10.  Except as modified by the terms hereof, all terms,
provisions and conditions of the Original Loan Agreement are in
full force and effect and are hereby incorporated by reference as
if set forth herein.  This Amendment and the Original Loan
Agreement shall be deemed as complementing and not restricting
the Lender's rights hereunder or thereunder.  If there is any
conflict or discrepancy between the provisions of this Amendment
and any provision of the Original Loan Agreement, the terms and
provisions of this Amendment shall control and prevail.
     11.  The Borrower hereby represents, warrants and certifies to
the Lender, after giving effect to the Waiver Letter, that no
Default or Event of Default has occurred and is presently
existing under the Loan Documents.

     12.   Pursuant to the terms of the Original Loan Agreement, as
amended herein, the Borrower has provided to the Lender, as
security for the payment of all Loans now or in the future made
by the Lender to the Borrower and for the payment or other
satisfaction of all other Liabilities, a first priority,
perfected security interest in the Collateral.  The Borrower
hereby ratifies and confirms the liens and security interests
granted under the Original Loan Agreement and the Other
Agreements; and further ratifies and confirms, without condition,
that the perfected status and priority of such liens and security
interests shall not be affected in any way by the amendments to
the Original Loan Agreement as set forth herein.
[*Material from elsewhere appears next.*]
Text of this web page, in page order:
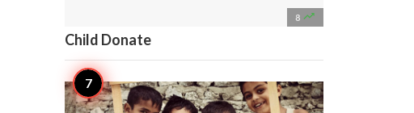
8 
Child Donate

     13.  In order to induce the Lender to enter into this Amendment,
the Borrower shall first satisfy the following conditions
precedent:

          (a)  The Borrower shall have executed (and/or caused to
     be executed), and delivered to the Lender the following:

               (i)  this Amendment;

               (ii)      the Waiver Letter

               (iii)     a Confirmation of Guarantee duly
          executed by each of Optometrics Corporation, Evaporated
          Metal Films Corp., Radiation Monitoring Devices, Inc.,
          RMD Instruments Corp. and Dynasil Biomedical Corp.
          (collectively, the "Guarantors"), in form and substance
          satisfactory to the Lender in its sole discretion (the
          "Confirmation of Guarantee"); and

               (iv)      such other documents and instruments as
          the Lender may reasonably request.

          (b)   The Borrower shall also deliver to the Lender the
     following:

               (i)  payment in full of a non-refundable waiver
          fee in the amount of $31,101.19; and

               (ii)      any and all other documents, agreements
          and certificates reasonably requested by the Lender to
          carry out the intentions of this Amendment.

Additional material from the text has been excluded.